Generative models on phase space

arXiv cs.AI / 4/6/2026

💬 OpinionIdeas & Deep AnalysisModels & Research

Key Points

  • The paper studies how deep generative models (notably diffusion and flow matching) can learn and sample high-dimensional distributions when data lies on a physically constrained submanifold in embedding space.
  • For high-energy physics events represented as relativistic energy-momentum 4-vectors, it argues that approximate enforcement of physical laws can hurt interpretability and reliability.
  • It proposes generative models that are constructed to remain, at every sampling step, on the manifold of massless N-particle Lorentz-invariant phase space in the center-of-momentum frame.
  • For diffusion models, it shows that the forward “pure noise” endpoint corresponds to a uniform distribution on phase space, offering a principled baseline for analyzing how particle correlations emerge during reverse denoising.
  • The authors demonstrate learning of few-particle and many-particle distributions with different singularity structures and position the work for future interpretability studies on simulated jet data.

Abstract

Deep generative models such as diffusion and flow matching are powerful machine learning tools capable of learning and sampling from high-dimensional distributions.
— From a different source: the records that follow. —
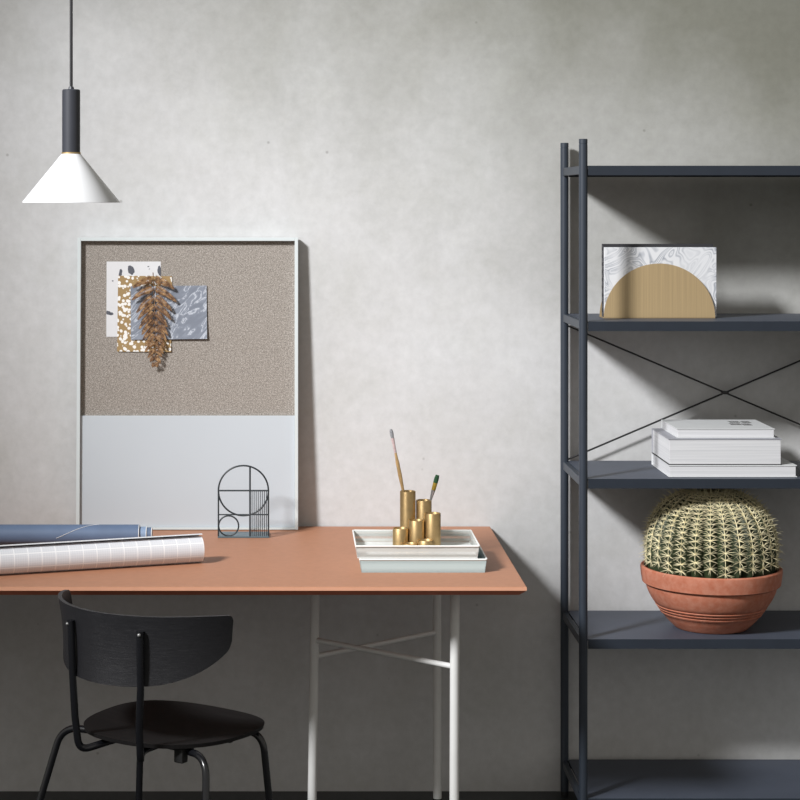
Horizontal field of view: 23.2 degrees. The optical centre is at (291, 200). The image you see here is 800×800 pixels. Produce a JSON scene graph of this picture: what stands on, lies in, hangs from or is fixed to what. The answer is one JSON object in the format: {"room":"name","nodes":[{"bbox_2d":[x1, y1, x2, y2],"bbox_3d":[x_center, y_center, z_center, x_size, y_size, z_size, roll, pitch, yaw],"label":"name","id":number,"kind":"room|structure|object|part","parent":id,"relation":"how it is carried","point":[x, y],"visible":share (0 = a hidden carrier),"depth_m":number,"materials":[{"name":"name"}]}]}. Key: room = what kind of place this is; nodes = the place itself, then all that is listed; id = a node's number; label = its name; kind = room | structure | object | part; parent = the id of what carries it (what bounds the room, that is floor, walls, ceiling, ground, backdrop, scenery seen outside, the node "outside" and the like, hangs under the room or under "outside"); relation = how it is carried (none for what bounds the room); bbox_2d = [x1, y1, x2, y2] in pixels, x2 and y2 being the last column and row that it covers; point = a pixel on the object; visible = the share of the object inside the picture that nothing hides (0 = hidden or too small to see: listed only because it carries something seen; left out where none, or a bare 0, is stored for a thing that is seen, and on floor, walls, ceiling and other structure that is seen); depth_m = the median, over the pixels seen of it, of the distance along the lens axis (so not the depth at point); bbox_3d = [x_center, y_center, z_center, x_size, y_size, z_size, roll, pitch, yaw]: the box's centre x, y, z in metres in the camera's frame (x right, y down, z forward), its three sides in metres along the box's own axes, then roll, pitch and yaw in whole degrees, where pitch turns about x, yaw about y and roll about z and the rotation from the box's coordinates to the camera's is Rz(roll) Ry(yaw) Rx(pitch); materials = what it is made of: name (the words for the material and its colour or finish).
{"room":"home office","nodes":[
{"label":"home office","id":0,"kind":"room"},
{"bbox_2d":[0,791,577,799],"bbox_3d":[0.250,1.696,1.735,9.500,0.100,7.650,0,0,0],"label":"floor","id":1,"kind":"structure","parent":0,"point":[4,795],"depth_m":5.37,"materials":[{"name":"concrete"}]},
{"bbox_2d":[37,590,272,799],"bbox_3d":[-0.309,1.274,4.437,0.602,0.749,0.466,0,0,36],"label":"dining chair","id":2,"kind":"object","parent":1,"relation":"on","point":[140,652],"visible":1,"depth_m":4.27,"materials":[{"name":"black wood"}]},
{"bbox_3d":[-0.527,1.427,4.459,0.277,0.442,0.056,0,0,6],"label":"leg","id":3,"kind":"part","parent":2,"relation":"part of","materials":[{"name":"black metal"}]},
{"bbox_3d":[-0.378,1.079,4.404,0.038,0.298,0.319,0,0,44],"label":"rod","id":4,"kind":"part","parent":2,"relation":"part of","materials":[{"name":"black metal"}]},
{"bbox_3d":[-0.332,1.430,4.647,0.029,0.433,0.182,0,0,-37],"label":"leg","id":5,"kind":"part","parent":2,"relation":"part of","materials":[{"name":"black metal"}]},
{"bbox_3d":[-0.374,0.978,4.312,0.489,0.158,0.177,0,0,36],"label":"backrest","id":6,"kind":"part","parent":2,"relation":"part of","materials":[{"name":"black wood"}]},
{"bbox_3d":[-0.283,1.079,4.337,0.050,0.298,0.316,0,0,24],"label":"rod","id":7,"kind":"part","parent":2,"relation":"part of","materials":[{"name":"black metal"}]},
{"bbox_3d":[-0.278,1.203,4.453,0.398,0.025,0.394,0,0,36],"label":"seat","id":8,"kind":"part","parent":2,"relation":"part of","materials":[{"name":"black wood"}]},
{"bbox_3d":[-0.211,1.427,4.234,0.053,0.442,0.245,0,0,-22],"label":"leg","id":9,"kind":"part","parent":2,"relation":"part of","materials":[{"name":"black metal"}]},
{"bbox_3d":[-0.096,1.430,4.476,0.160,0.433,0.027,0,0,16],"label":"leg","id":10,"kind":"part","parent":2,"relation":"part of","materials":[{"name":"black metal"}]},
{"bbox_2d":[0,526,526,799],"bbox_3d":[-0.474,1.276,4.979,2.052,0.740,0.847,0,0,0],"label":"desk","id":11,"kind":"object","parent":1,"relation":"on","point":[315,561],"visible":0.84,"depth_m":4.74,"materials":[{"name":"wood"}]},
{"bbox_2d":[0,524,152,543],"bbox_3d":[-0.716,0.878,5.110,0.695,0.054,0.054,0,0,0],"label":"paper roll","id":12,"kind":"object","parent":11,"relation":"on","point":[9,533],"visible":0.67,"depth_m":5.09,"materials":[{"name":"blue paper"}]},
{"bbox_2d":[0,533,204,573],"bbox_3d":[-0.569,0.869,4.748,0.720,0.071,0.065,0,0,-19],"label":"paper roll","id":13,"kind":"object","parent":11,"relation":"on","point":[184,548],"visible":1,"depth_m":4.76,"materials":[{"name":"white paper"}]},
{"bbox_2d":[76,238,297,529],"bbox_3d":[-0.288,0.503,5.370,0.611,0.804,0.067,0,0,0],"label":"pinboard","id":14,"kind":"object","parent":11,"relation":"on","point":[155,446],"visible":0.77,"depth_m":5.37,"materials":[{"name":"fabric"}]},
{"bbox_3d":[-0.589,0.503,5.370,0.010,0.804,0.030,0,-3,0],"label":"frame","id":15,"kind":"part","parent":14,"relation":"part of","materials":[{"name":"white metal"}]},
{"bbox_2d":[106,262,160,336],"bbox_3d":[-0.440,0.272,5.383,0.150,0.208,0.005,0,-1,0],"label":"card","id":16,"kind":"object","parent":14,"relation":"attached to","point":[114,269],"visible":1,"depth_m":5.39,"materials":[{"name":"grey paper"}]},
{"bbox_2d":[117,276,171,351],"bbox_3d":[-0.409,0.313,5.378,0.152,0.211,0.013,0,0,0],"label":"card","id":17,"kind":"object","parent":14,"relation":"attached to","point":[124,342],"visible":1,"depth_m":5.38,"materials":[{"name":"gold metal"}]},
{"bbox_2d":[132,273,176,366],"bbox_3d":[-0.381,0.329,5.364,0.123,0.263,0.022,0,0,8],"label":"fern","id":18,"kind":"object","parent":14,"relation":"attached to","point":[149,328],"visible":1,"depth_m":5.36,"materials":[{"name":"brown plant"}]},
{"bbox_2d":[130,285,206,339],"bbox_3d":[-0.342,0.309,5.376,0.213,0.150,0.013,0,0,1],"label":"card","id":19,"kind":"object","parent":14,"relation":"attached to","point":[188,315],"visible":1,"depth_m":5.38,"materials":[{"name":"paper"}]},
{"bbox_3d":[-0.288,0.746,5.360,0.592,0.306,0.015,0,-3,0],"label":"grey panel","id":20,"kind":"part","parent":14,"relation":"part of","materials":[{"name":"grey metal"}]},
{"bbox_3d":[-0.288,0.353,5.383,0.592,0.483,0.006,0,-3,0],"label":"linen panel","id":21,"kind":"part","parent":14,"relation":"part of","materials":[{"name":"beige fabric"}]},
{"bbox_3d":[-0.288,0.107,5.388,0.592,0.009,0.030,0,-3,0],"label":"frame rail","id":22,"kind":"part","parent":14,"relation":"part of","materials":[{"name":"white metal"}]},
{"bbox_3d":[-0.288,0.902,5.351,0.592,0.006,0.030,0,-3,0],"label":"frame rail","id":23,"kind":"part","parent":14,"relation":"part of","materials":[{"name":"grey metal"}]},
{"bbox_3d":[0.012,0.503,5.370,0.010,0.804,0.030,0,-3,0],"label":"frame","id":24,"kind":"part","parent":14,"relation":"part of","materials":[{"name":"white metal"}]},
{"bbox_2d":[218,465,268,537],"bbox_3d":[-0.131,0.807,5.252,0.139,0.196,0.075,0,0,0],"label":"ornament","id":25,"kind":"object","parent":11,"relation":"on","point":[236,534],"visible":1,"depth_m":5.21,"materials":[{"name":"metal"}]},
{"bbox_3d":[-0.131,0.806,5.217,0.139,0.192,0.004,0,0,0],"label":"arch frame","id":26,"kind":"part","parent":25,"relation":"part of","materials":[{"name":"black metal"}]},
{"bbox_3d":[0.056,1.279,5.003,0.035,0.702,0.023,0,0,-25],"label":"leg","id":27,"kind":"part","parent":11,"relation":"part of","materials":[{"name":"white metal"}]},
{"bbox_2d":[359,543,486,572],"bbox_3d":[0.320,0.888,4.837,0.313,0.035,0.227,0,0,0],"label":"tray","id":28,"kind":"object","parent":11,"relation":"on","point":[368,565],"visible":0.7,"depth_m":4.73,"materials":[{"name":"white metal"}]},
{"bbox_2d":[352,530,479,557],"bbox_3d":[0.306,0.854,4.837,0.305,0.032,0.231,0,0,0],"label":"tray","id":29,"kind":"object","parent":28,"relation":"on","point":[372,547],"visible":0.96,"depth_m":4.73,"materials":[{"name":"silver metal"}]},
{"bbox_3d":[0.306,0.855,4.947,0.301,0.028,0.005,0,0,0],"label":"panel","id":30,"kind":"part","parent":29,"relation":"part of","materials":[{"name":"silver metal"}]},
{"bbox_2d":[393,490,440,548],"bbox_3d":[0.312,0.800,4.860,0.120,0.137,0.108,0,0,0],"label":"pen holder","id":31,"kind":"object","parent":29,"relation":"in","point":[419,525],"visible":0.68,"depth_m":4.85,"materials":[{"name":"gold metal"}]},
{"bbox_2d":[390,429,404,491],"bbox_3d":[0.278,0.720,4.896,0.066,0.287,0.010,0,0,20],"label":"brush","id":32,"kind":"object","parent":31,"relation":"in","point":[391,430],"visible":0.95,"depth_m":4.90,"materials":[{"name":"brown wood"}]},
{"bbox_3d":[0.284,0.748,4.894,0.010,0.234,0.010,-13,-4,19],"label":"handle","id":33,"kind":"part","parent":32,"relation":"part of","materials":[{"name":"brown wood"}]},
{"bbox_2d":[429,475,438,500],"bbox_3d":[0.345,0.777,4.896,0.057,0.172,0.012,0,0,-17],"label":"brush","id":34,"kind":"object","parent":31,"relation":"in","point":[436,478],"visible":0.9,"depth_m":4.90,"materials":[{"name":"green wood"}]},
{"bbox_3d":[0.306,0.855,4.726,0.301,0.028,0.005,0,0,0],"label":"panel","id":35,"kind":"part","parent":29,"relation":"part of","materials":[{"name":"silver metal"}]},
{"bbox_3d":[0.454,0.855,4.837,0.005,0.028,0.227,0,0,0],"label":"panel","id":36,"kind":"part","parent":29,"relation":"part of","materials":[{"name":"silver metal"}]},
{"bbox_3d":[0.320,0.888,4.728,0.309,0.030,0.005,0,0,0],"label":"panel","id":37,"kind":"part","parent":28,"relation":"part of","materials":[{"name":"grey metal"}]},
{"bbox_3d":[0.472,0.888,4.837,0.005,0.030,0.223,0,0,0],"label":"panel","id":38,"kind":"part","parent":28,"relation":"part of","materials":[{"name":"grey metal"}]},
{"bbox_3d":[0.396,1.279,5.287,0.025,0.702,0.028,0,0,0],"label":"leg","id":39,"kind":"part","parent":11,"relation":"part of","materials":[{"name":"white metal"}]},
{"bbox_3d":[0.394,1.279,4.707,0.023,0.703,0.048,0,0,10],"label":"leg","id":40,"kind":"part","parent":11,"relation":"part of","materials":[{"name":"white metal"}]},
{"bbox_2d":[560,139,799,799],"bbox_3d":[1.200,0.743,5.202,0.912,1.807,0.367,0,0,0],"label":"shelving unit","id":41,"kind":"object","parent":1,"relation":"on","point":[597,779],"visible":0.99,"depth_m":5.12,"materials":[{"name":"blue metal"}]},
{"bbox_3d":[0.755,0.737,5.375,0.022,1.795,0.022,0,0,0],"label":"post","id":42,"kind":"part","parent":41,"relation":"part of","materials":[{"name":"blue metal"}]},
{"bbox_3d":[0.755,-0.081,5.202,0.012,0.022,0.327,0,0,0],"label":"rail","id":43,"kind":"part","parent":41,"relation":"part of","materials":[{"name":"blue metal"}]},
{"bbox_3d":[0.755,0.323,5.202,0.012,0.022,0.327,0,0,0],"label":"rail","id":44,"kind":"part","parent":41,"relation":"part of","materials":[{"name":"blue metal"}]},
{"bbox_3d":[0.755,0.731,5.202,0.012,0.022,0.327,0,0,0],"label":"rail","id":45,"kind":"part","parent":41,"relation":"part of","materials":[{"name":"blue metal"}]},
{"bbox_3d":[0.755,1.147,5.202,0.012,0.022,0.327,0,0,0],"label":"rail","id":46,"kind":"part","parent":41,"relation":"part of","materials":[{"name":"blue metal"}]},
{"bbox_3d":[0.755,1.560,5.202,0.012,0.022,0.327,0,0,0],"label":"rail","id":47,"kind":"part","parent":41,"relation":"part of","materials":[{"name":"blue metal"}]},
{"bbox_3d":[0.755,0.737,5.030,0.022,1.795,0.022,0,0,0],"label":"post","id":48,"kind":"part","parent":41,"relation":"part of","materials":[{"name":"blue metal"}]},
{"bbox_2d":[600,263,714,317],"bbox_3d":[0.977,0.239,5.194,0.296,0.146,0.072,0,0,0],"label":"holder","id":49,"kind":"object","parent":41,"relation":"on","point":[659,290],"visible":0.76,"depth_m":5.16,"materials":[{"name":"beige wood"}]},
{"bbox_2d":[602,244,715,316],"bbox_3d":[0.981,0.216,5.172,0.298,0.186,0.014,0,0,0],"label":"notebook","id":50,"kind":"object","parent":49,"relation":"in","point":[618,261],"visible":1,"depth_m":5.16,"materials":[{"name":"paper"}]},
{"bbox_3d":[1.200,0.314,5.202,0.870,0.004,0.349,0,0,0],"label":"shelf","id":51,"kind":"part","parent":41,"relation":"part of","materials":[{"name":"black metal"}]},
{"bbox_3d":[1.200,0.722,5.202,0.870,0.004,0.349,0,0,0],"label":"shelf","id":52,"kind":"part","parent":41,"relation":"part of","materials":[{"name":"black metal"}]},
{"bbox_3d":[1.200,1.138,5.202,0.870,0.004,0.349,0,0,0],"label":"shelf","id":53,"kind":"part","parent":41,"relation":"part of","materials":[{"name":"black metal"}]},
{"bbox_3d":[1.200,1.551,5.202,0.870,0.004,0.349,0,0,0],"label":"shelf","id":54,"kind":"part","parent":41,"relation":"part of","materials":[{"name":"metal"}]},
{"bbox_2d":[638,489,783,633],"bbox_3d":[1.117,0.943,5.174,0.395,0.384,0.388,0,0,0],"label":"potted cactus","id":55,"kind":"object","parent":41,"relation":"on","point":[709,565],"visible":0.97,"depth_m":5.05,"materials":[{"name":"plant"}]},
{"bbox_2d":[640,560,782,633],"bbox_3d":[1.118,1.054,5.175,0.372,0.163,0.372,0,0,0],"label":"terracotta bowl","id":56,"kind":"object","parent":55,"relation":"attached to","point":[702,600],"depth_m":5.04,"materials":[{"name":"orange ceramic"}]},
{"bbox_2d":[651,453,796,476],"bbox_3d":[1.149,0.704,5.178,0.334,0.031,0.244,0,0,0],"label":"book","id":57,"kind":"object","parent":41,"relation":"on","point":[787,469],"visible":0.63,"depth_m":5.06,"materials":[{"name":"white paper"}]},
{"bbox_2d":[652,428,781,464],"bbox_3d":[1.130,0.654,5.178,0.296,0.068,0.239,0,0,0],"label":"book","id":58,"kind":"object","parent":57,"relation":"on","point":[672,450],"visible":0.87,"depth_m":5.06,"materials":[{"name":"white paper"}]},
{"bbox_2d":[661,420,774,437],"bbox_3d":[1.137,0.608,5.189,0.258,0.024,0.218,0,0,0],"label":"book","id":59,"kind":"object","parent":58,"relation":"on","point":[677,428],"visible":1,"depth_m":5.09,"materials":[{"name":"paper"}]},
{"bbox_2d":[0,0,799,790],"bbox_3d":[0.250,-0.804,5.485,9.500,4.900,0.150,0,0,0],"label":"wall","id":60,"kind":"structure","parent":0,"point":[409,150],"depth_m":5.41,"materials":[{"name":"paint"}]},
{"bbox_3d":[0.250,-3.304,4.535,9.500,0.100,2.050,0,0,0],"label":"ceiling","id":61,"kind":"structure","parent":0,"visible":0},
{"bbox_2d":[22,0,119,202],"bbox_3d":[-0.468,-1.625,4.110,0.206,3.257,0.206,0,0,0],"label":"pendant lamp","id":62,"kind":"object","parent":61,"relation":"hanging from","point":[71,179],"visible":1,"depth_m":4.07,"materials":[{"name":"white metal"}]},
{"bbox_2d":[62,87,79,151],"bbox_3d":[-0.468,-0.173,4.110,0.038,0.139,0.038,0,0,0],"label":"socket","id":63,"kind":"object","parent":62,"relation":"attached to","point":[70,96],"depth_m":4.09,"materials":[{"name":"black metal"}]},
{"bbox_3d":[-0.468,-0.048,4.110,0.206,0.103,0.206,0,0,0],"label":"lamp shade","id":64,"kind":"part","parent":62,"relation":"part of","materials":[{"name":"white metal"}]},
{"bbox_3d":[-0.468,-1.732,4.110,0.006,2.984,0.006,0,0,45],"label":"cord","id":65,"kind":"part","parent":62,"relation":"part of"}
]}
They are particularly useful when the training data appears to be concentrated on a submanifold of the data embedding space. For high-energy physics data, consisting of collections of relativistic energy-momentum 4-vectors, this submanifold can enforce extremely strong physically-motivated priors, such as energy and momentum conservation. If these constraints are learned only approximately, rather than exactly, this can inhibit the interpretability and reliability of such generative models. To remedy this deficiency, we introduce generative models which are, by construction, confined at every step of their sampling trajectory to the manifold of massless N-particle Lorentz-invariant phase space in the center-of-momentum frame. In the case of diffusion models, the "pure noise" forward process endpoint corresponds to the uniform distribution on phase space, which provides a clear starting point from which to identify how correlations among the particles emerge during the reverse (de-noising) process. We demonstrate that our models are able to learn both few-particle and many-particle distributions with various singularity structures, paving the way for future interpretability studies using generative models trained on simulated jet data.